■ **TASK STATEMENT**
In the lines below, the string "public" may appear; say how many lines hold it and give nothing more.

PROVIDED RECORDS section start

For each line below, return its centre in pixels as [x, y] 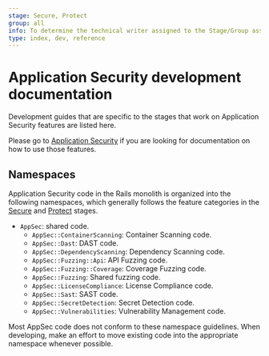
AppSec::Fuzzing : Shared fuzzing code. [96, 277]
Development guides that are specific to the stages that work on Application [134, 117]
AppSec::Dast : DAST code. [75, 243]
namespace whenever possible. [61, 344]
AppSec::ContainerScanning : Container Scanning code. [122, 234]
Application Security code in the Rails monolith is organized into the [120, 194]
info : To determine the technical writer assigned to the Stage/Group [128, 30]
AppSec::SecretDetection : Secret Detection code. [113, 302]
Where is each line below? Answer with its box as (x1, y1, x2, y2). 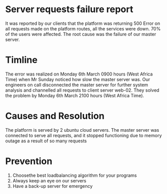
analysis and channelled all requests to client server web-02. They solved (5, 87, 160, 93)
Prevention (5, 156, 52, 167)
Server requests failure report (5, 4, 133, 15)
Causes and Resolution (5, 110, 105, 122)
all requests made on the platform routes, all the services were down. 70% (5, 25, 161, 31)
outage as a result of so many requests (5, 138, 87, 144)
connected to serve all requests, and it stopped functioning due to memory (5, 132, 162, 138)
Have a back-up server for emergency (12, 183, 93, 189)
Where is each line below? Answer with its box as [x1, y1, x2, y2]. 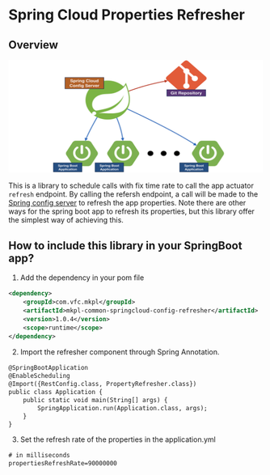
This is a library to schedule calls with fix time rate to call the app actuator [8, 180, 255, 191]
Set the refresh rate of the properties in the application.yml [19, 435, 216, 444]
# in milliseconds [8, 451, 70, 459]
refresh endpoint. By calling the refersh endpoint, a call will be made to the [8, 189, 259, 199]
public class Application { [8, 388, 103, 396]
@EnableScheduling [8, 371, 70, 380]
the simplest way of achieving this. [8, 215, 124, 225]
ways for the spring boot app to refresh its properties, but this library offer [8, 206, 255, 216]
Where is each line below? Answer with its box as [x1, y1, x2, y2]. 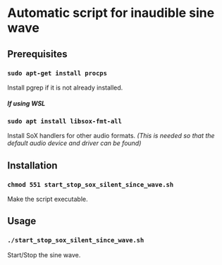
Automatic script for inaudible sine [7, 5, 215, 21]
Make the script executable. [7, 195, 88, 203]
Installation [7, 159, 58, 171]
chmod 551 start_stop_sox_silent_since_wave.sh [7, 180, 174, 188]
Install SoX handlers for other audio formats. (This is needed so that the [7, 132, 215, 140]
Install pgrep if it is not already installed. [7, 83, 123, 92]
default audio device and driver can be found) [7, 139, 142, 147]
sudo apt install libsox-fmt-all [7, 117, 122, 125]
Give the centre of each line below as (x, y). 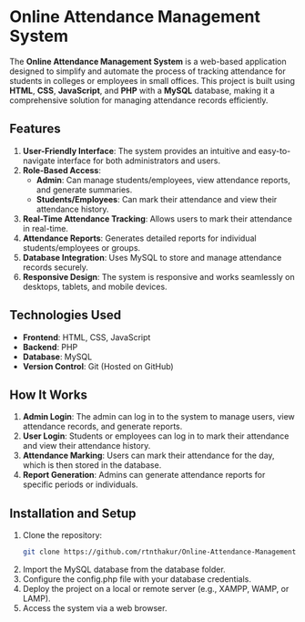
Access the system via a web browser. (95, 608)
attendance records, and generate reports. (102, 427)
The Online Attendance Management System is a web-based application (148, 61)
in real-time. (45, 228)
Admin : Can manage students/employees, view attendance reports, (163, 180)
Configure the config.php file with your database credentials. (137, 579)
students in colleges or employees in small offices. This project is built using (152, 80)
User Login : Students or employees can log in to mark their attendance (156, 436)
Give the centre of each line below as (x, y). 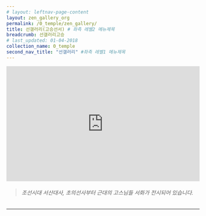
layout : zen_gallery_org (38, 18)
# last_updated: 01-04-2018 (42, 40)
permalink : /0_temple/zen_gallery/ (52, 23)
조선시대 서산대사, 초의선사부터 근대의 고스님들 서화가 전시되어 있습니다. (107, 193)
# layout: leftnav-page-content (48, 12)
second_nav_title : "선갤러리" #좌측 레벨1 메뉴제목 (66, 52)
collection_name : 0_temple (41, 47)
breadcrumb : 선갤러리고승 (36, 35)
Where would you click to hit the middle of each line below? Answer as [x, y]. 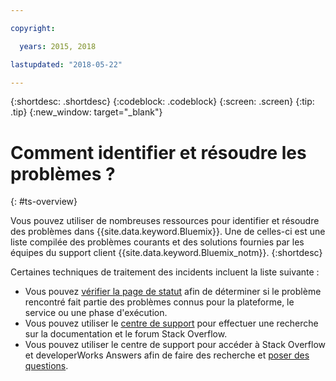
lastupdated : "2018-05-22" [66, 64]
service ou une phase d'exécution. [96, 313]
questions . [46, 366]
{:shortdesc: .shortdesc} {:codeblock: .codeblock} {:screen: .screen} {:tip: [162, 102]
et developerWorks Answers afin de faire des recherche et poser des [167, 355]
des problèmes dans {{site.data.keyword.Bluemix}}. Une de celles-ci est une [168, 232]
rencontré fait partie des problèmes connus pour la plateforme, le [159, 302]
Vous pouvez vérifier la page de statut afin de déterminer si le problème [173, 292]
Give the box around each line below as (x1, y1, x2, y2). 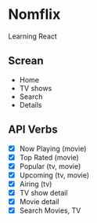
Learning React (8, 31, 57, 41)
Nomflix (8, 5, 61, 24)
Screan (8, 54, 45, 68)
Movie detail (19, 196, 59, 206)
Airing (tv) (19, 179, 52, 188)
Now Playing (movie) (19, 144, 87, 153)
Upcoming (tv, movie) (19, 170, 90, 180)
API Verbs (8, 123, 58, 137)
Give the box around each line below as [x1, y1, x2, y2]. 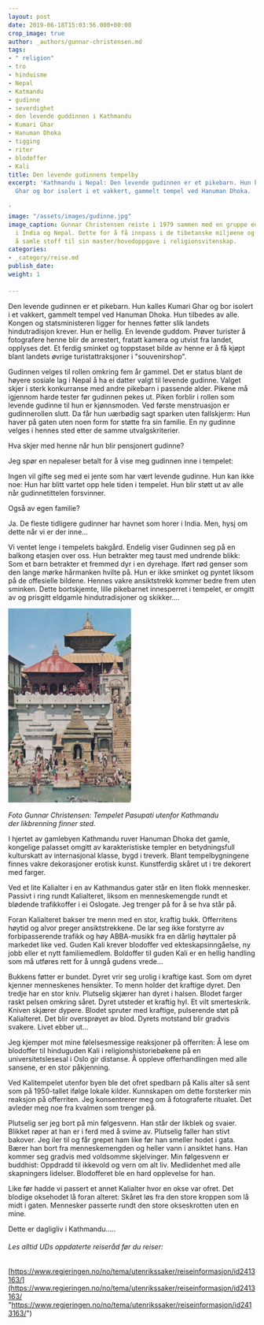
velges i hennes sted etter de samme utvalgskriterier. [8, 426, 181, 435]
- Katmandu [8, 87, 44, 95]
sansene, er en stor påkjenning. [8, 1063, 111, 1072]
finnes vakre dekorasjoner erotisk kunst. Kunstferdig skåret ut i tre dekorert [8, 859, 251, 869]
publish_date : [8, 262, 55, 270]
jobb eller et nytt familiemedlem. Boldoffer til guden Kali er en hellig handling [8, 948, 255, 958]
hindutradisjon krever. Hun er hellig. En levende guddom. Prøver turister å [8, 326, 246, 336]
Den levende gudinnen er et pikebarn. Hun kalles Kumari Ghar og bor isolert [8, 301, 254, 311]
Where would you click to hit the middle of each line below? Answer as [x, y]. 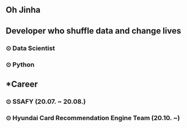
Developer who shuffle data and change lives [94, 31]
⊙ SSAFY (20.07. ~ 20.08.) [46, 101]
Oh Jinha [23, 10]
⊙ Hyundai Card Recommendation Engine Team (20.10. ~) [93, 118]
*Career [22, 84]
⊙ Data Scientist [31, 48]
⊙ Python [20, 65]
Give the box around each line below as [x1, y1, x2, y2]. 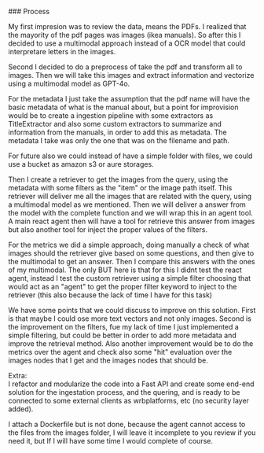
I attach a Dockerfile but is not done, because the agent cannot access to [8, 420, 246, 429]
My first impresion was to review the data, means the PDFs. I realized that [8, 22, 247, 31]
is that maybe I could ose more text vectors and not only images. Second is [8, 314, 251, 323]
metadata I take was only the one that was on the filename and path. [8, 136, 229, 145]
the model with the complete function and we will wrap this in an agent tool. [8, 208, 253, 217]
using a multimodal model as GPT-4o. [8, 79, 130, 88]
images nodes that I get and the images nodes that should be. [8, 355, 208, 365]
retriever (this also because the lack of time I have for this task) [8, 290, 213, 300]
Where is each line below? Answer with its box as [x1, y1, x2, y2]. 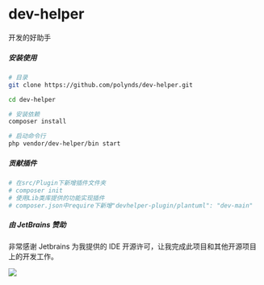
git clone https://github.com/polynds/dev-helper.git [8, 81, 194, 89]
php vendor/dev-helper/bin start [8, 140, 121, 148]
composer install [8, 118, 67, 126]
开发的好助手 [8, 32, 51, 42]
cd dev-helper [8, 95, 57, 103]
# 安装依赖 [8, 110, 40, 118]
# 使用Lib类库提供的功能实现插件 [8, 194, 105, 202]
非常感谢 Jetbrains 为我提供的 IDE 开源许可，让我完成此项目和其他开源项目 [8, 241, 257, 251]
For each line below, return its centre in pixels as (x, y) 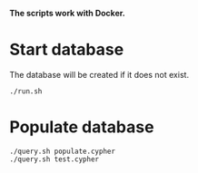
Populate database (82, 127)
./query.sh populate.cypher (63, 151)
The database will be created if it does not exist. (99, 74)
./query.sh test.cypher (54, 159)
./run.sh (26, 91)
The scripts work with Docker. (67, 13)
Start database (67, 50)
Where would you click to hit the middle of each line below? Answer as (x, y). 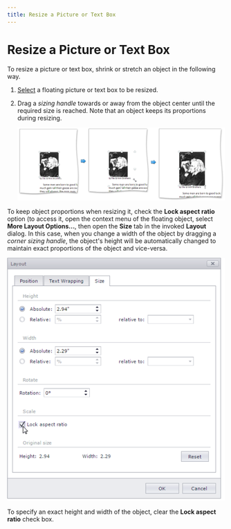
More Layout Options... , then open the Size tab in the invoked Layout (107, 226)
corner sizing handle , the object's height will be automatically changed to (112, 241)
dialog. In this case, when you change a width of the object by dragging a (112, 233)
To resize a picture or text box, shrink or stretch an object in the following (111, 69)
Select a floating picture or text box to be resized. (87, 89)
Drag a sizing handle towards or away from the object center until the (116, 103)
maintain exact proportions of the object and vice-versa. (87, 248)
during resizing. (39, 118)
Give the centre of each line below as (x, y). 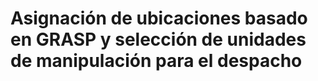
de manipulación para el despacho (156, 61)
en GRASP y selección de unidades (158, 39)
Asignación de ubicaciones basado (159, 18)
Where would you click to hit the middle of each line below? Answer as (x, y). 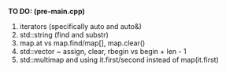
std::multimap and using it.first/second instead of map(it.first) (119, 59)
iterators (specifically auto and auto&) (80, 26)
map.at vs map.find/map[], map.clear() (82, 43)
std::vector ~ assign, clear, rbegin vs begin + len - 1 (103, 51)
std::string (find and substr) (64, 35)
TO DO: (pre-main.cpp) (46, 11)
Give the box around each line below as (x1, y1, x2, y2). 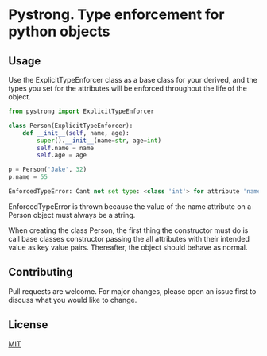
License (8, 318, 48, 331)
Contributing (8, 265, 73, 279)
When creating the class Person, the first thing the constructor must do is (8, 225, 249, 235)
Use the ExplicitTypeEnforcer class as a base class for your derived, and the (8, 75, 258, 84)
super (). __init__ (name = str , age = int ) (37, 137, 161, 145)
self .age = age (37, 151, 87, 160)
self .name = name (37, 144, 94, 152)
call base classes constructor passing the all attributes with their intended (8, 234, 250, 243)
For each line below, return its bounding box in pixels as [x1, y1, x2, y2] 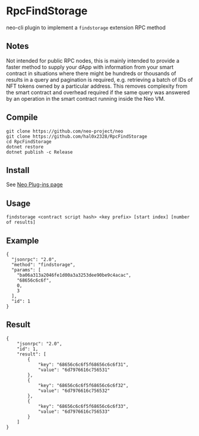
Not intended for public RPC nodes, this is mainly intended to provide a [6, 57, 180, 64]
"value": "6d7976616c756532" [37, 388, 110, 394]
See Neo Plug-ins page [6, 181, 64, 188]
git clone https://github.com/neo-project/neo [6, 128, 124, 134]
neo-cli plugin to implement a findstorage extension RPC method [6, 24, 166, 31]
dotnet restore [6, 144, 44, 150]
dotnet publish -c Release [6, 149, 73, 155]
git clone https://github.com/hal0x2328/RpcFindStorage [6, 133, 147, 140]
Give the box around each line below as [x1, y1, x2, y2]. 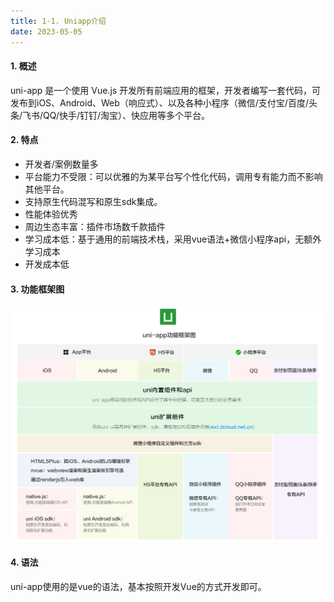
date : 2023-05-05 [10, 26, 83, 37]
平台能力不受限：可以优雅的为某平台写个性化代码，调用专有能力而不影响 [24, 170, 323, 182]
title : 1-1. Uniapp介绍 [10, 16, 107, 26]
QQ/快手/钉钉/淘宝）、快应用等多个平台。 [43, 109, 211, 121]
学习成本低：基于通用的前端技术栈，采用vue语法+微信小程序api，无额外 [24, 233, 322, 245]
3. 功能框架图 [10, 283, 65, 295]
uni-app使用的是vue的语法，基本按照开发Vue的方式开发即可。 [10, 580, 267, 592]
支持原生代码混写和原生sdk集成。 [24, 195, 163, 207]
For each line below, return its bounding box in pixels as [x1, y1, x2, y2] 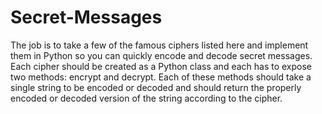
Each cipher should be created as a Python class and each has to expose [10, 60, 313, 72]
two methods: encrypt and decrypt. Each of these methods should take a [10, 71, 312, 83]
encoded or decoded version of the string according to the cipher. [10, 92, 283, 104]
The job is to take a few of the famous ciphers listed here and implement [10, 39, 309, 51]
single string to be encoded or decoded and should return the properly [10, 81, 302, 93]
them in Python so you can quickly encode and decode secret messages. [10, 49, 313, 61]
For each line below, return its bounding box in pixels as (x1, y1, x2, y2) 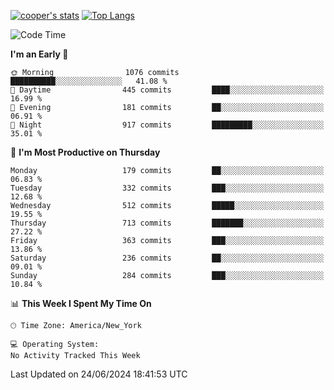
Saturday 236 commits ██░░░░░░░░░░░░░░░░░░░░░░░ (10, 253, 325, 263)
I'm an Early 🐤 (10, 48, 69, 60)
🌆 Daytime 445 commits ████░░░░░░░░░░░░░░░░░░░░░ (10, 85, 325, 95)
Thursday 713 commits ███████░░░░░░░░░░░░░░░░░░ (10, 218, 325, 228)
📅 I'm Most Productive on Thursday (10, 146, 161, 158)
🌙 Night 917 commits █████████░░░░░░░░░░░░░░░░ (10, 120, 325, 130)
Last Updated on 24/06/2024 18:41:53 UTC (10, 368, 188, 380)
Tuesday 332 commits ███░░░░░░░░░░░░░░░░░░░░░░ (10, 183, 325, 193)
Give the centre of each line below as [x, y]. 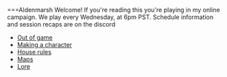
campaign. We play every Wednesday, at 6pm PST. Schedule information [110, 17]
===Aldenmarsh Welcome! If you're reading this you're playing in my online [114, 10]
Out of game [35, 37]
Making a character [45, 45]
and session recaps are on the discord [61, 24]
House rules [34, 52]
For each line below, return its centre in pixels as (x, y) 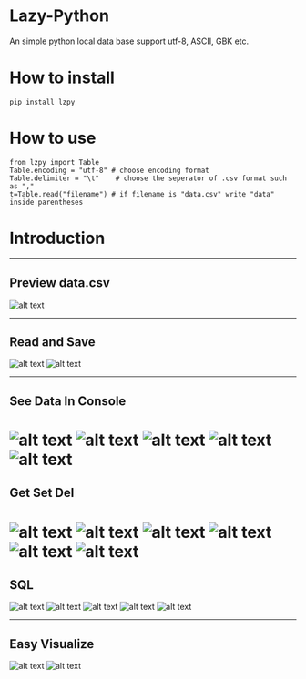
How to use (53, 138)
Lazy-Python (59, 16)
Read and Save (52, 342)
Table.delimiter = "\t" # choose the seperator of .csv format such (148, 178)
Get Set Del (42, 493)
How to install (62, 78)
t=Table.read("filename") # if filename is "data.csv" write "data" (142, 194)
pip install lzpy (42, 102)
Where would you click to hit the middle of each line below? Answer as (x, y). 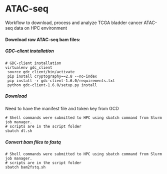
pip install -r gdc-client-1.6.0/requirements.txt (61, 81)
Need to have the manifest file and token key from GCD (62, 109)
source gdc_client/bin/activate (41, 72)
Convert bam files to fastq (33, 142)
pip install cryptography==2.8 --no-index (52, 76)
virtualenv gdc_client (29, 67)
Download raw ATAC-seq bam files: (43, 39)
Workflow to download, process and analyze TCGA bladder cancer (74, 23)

PROVIDED RECORDS section end

■ **SOLUTION TO THE PROBLEM**
2